I will tell you about the one life I changed - a good enough reason to keep writing. In fact, I pulled up her picture as I write. She came to see me when I visited the mainland from Hawaii. She drove an hour to see me. I knew nothing about her, nor why it was so important she meet me. I would learn she loved Chinese Shar Pei’s and had an English Bulldog much like my own. Her bully was a trained service dog. I would wait at the restaurant only knowing these things. I guess she had followed me since I wrote my first book. I would sit at the restaurant waiting for the little bully to walk in the door so that I would know who she was. It was over that meeting where I would learn of her returned cancer. Outside of the husband she brought with her, I would be one of the first to know that if indeed her cancer had returned she had maxed out her chemo sessions and she knew she would die. To this day I am not real sure why it was me she wanted to meet when her last days were so precious. I wonder often if I fulfilled her desires. Not long after we met she would pass.
Sometimes we set out to do something not knowing how it will impact another and by simply making our presence known we have given another peace. I don’t claim to be anyone special with any particular powers but if I can provide peace for another by simply existing then God is good! Do you ever think that one little thing you do in your life could be the only reason you were created? Perhaps if we did think this way we’d be far more kind to ourselves about the presumed failure we are for not living life on point or with a solid tackling of massive purpose. I mean really, be kinder to yourself!

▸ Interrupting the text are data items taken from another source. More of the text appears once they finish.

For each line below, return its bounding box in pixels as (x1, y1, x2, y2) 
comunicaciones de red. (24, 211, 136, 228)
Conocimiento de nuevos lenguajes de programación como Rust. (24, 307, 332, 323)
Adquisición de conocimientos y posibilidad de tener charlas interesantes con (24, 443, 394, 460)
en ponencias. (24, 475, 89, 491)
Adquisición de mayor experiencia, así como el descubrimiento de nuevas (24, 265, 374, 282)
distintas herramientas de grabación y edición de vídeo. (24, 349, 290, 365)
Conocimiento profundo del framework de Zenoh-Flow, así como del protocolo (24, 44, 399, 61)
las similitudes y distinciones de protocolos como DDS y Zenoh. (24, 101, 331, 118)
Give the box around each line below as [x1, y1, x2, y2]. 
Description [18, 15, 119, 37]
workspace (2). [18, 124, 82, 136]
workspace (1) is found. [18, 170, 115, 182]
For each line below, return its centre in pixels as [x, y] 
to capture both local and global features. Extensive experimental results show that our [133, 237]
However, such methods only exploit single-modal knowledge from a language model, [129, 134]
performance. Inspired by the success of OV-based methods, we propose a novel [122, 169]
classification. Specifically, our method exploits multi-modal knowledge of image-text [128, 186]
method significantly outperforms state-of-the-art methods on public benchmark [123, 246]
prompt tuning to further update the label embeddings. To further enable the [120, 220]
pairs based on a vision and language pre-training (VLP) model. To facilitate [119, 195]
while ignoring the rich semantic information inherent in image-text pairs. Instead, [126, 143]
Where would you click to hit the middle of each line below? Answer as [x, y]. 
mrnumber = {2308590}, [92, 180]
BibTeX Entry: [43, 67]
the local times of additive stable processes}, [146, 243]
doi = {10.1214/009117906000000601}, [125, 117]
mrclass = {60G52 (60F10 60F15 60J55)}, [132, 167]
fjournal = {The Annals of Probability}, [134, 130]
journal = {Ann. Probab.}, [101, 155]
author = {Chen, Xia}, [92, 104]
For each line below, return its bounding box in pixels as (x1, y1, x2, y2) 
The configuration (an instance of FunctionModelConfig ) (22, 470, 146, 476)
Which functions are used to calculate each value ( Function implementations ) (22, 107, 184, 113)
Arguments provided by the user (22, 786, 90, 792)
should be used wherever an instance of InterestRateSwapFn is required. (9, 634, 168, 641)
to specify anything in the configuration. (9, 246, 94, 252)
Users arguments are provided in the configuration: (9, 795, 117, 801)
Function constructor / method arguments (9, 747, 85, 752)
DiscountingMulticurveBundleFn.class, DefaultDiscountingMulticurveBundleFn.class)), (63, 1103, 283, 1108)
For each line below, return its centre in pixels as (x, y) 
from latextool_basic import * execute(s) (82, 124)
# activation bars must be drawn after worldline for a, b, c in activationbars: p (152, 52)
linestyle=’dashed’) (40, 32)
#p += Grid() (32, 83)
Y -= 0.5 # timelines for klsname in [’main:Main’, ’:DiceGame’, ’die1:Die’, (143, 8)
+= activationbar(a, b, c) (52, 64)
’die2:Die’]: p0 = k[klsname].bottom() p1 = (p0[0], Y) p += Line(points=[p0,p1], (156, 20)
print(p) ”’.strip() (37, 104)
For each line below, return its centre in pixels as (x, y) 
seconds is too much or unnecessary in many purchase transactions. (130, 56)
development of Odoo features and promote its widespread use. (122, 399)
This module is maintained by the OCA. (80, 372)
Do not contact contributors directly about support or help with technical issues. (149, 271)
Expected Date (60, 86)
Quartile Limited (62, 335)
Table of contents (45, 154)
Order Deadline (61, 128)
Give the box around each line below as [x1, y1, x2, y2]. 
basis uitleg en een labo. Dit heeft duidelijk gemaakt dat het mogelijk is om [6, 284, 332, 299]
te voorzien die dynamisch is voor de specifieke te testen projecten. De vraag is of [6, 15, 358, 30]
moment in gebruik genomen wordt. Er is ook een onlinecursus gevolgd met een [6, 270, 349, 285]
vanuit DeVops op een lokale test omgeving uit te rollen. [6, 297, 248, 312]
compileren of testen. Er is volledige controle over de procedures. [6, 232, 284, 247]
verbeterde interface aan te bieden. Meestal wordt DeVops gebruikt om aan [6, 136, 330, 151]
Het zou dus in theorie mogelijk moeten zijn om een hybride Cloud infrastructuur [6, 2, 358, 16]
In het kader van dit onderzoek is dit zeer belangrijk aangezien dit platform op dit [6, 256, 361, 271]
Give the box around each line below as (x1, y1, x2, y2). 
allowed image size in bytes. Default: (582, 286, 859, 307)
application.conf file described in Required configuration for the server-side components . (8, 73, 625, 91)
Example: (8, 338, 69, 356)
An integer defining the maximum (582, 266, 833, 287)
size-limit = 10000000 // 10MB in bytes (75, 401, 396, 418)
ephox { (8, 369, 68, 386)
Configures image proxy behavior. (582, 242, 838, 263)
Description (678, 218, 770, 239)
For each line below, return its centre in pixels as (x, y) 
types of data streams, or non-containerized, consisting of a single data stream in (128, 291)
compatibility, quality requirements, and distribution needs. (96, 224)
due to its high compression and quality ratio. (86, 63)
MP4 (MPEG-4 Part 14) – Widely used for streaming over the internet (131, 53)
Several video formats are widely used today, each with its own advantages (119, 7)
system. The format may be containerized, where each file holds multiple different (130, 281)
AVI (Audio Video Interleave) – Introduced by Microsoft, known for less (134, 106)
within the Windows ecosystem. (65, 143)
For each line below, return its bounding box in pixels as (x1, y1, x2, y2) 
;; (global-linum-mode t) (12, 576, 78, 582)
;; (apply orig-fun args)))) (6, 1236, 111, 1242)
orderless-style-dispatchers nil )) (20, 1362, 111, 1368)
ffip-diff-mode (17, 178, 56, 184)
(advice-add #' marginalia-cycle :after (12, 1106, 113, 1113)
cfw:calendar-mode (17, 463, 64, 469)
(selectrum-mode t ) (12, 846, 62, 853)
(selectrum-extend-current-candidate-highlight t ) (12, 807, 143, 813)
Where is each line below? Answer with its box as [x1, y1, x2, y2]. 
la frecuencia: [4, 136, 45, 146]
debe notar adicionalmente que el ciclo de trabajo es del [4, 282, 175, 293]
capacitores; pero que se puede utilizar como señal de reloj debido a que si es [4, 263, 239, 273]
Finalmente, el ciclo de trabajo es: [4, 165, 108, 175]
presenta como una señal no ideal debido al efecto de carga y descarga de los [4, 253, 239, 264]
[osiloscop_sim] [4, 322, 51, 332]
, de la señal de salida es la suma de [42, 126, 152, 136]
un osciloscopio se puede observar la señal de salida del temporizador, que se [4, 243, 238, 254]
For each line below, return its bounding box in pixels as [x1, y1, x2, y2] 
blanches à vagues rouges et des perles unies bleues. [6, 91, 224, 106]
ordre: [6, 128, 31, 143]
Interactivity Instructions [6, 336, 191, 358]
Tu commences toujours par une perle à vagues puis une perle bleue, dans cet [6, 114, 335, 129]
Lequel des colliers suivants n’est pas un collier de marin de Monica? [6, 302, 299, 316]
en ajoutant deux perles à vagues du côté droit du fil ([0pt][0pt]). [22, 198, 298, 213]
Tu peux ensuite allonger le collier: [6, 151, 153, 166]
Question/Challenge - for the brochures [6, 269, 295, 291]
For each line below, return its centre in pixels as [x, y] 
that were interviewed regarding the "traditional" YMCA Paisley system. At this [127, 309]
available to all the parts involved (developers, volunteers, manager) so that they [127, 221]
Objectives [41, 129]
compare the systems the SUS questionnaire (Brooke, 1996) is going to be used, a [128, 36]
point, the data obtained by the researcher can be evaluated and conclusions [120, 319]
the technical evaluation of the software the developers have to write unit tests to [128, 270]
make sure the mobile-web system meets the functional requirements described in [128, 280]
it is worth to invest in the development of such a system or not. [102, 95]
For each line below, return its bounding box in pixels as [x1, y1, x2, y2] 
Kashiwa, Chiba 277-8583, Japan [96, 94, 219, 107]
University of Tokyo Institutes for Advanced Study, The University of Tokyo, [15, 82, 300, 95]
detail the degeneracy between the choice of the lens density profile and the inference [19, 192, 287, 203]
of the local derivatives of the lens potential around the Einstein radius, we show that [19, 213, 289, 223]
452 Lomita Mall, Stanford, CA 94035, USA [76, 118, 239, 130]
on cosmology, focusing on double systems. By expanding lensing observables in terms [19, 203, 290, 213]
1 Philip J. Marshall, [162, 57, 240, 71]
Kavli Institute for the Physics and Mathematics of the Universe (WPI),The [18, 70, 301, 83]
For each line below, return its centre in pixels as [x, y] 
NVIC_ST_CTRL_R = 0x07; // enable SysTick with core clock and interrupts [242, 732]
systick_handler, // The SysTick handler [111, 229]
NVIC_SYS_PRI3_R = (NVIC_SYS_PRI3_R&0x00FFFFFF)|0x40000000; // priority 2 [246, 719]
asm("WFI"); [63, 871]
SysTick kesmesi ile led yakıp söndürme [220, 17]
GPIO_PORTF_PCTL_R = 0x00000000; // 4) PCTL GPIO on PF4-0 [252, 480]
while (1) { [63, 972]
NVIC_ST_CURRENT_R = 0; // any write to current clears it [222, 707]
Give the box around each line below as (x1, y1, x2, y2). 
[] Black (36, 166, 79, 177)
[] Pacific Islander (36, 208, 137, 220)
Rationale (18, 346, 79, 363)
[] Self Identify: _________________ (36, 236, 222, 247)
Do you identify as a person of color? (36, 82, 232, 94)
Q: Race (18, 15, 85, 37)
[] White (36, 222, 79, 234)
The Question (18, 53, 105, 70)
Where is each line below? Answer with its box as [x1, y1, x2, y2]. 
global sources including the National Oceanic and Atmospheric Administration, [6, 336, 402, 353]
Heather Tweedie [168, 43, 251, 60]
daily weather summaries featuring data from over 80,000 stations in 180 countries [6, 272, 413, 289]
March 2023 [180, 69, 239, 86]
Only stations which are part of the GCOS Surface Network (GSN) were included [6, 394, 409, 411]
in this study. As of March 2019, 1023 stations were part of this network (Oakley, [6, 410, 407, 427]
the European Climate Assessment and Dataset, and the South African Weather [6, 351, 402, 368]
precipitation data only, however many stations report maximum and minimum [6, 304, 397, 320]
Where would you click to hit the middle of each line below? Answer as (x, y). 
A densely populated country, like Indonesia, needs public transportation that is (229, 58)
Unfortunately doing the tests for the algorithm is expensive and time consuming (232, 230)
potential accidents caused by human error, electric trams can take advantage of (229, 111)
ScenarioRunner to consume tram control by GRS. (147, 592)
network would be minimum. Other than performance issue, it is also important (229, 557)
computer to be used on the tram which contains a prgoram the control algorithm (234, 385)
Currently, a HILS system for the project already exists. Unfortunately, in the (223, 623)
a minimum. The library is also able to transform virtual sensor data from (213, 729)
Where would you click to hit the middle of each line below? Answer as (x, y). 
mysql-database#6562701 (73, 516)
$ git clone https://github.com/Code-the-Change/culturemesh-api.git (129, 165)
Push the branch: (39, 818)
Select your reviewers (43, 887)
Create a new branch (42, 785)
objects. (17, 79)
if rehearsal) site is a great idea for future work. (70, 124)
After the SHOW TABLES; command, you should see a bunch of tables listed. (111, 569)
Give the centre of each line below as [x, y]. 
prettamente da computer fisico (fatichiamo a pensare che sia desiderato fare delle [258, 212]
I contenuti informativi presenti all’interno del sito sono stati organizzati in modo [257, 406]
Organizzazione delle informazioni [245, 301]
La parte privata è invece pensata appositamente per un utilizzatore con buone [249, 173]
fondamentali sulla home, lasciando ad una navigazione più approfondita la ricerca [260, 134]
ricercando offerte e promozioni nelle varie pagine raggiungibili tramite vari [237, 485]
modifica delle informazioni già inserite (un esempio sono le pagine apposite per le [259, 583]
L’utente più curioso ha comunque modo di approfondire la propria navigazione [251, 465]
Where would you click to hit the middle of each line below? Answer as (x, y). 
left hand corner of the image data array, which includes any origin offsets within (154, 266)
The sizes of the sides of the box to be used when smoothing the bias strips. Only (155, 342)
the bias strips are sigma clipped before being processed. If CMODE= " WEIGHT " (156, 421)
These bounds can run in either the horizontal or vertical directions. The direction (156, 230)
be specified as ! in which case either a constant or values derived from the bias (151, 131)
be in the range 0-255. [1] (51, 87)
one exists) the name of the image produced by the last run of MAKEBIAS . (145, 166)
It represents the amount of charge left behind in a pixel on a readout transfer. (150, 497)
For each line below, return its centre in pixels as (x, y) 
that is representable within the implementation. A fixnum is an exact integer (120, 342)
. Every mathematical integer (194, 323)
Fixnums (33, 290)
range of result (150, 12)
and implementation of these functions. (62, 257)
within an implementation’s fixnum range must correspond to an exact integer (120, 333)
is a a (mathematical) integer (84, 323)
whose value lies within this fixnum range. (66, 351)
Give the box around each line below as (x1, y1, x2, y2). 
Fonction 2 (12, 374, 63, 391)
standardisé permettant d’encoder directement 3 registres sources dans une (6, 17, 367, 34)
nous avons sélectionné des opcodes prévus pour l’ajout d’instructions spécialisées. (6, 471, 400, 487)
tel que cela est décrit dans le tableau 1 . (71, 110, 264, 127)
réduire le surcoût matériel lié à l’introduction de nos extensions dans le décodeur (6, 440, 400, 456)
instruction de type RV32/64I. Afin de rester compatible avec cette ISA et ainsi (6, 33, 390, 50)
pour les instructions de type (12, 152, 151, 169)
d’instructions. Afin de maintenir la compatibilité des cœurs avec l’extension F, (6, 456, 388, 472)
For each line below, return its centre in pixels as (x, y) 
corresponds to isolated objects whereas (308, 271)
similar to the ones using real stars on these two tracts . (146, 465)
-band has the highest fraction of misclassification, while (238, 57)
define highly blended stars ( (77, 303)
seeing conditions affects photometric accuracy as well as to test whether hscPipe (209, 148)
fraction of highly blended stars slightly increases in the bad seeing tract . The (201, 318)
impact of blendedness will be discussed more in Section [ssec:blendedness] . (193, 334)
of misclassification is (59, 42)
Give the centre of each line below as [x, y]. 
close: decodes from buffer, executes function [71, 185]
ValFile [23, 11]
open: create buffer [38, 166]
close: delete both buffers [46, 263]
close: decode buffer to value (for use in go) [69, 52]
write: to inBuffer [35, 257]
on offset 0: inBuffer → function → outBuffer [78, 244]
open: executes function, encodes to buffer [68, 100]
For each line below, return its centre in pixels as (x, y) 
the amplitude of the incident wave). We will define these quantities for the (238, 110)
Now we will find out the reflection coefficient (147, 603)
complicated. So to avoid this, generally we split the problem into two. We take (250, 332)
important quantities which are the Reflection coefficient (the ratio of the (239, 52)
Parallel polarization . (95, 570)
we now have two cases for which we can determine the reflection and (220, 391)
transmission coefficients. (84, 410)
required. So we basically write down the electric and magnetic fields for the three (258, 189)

So, with this, I transition into the next part of my story. Of course we all know that life isn’t fair… especially in love and war, right? Well… there’s lots of love, loss, and misunderstanding in my story, but not really a lot of war. I’m a pretty peaceful person. But, I am oftentimes moved to write when I feel life is threatened in some way. My last two books were written probably really to save my life. I know that sounds drastic, but it’s really quite true. As I was finishing up my 3rd book I became very ill. I had no idea what was wrong with me but something was just not right. The gifts of sickness are enough to write an entire book!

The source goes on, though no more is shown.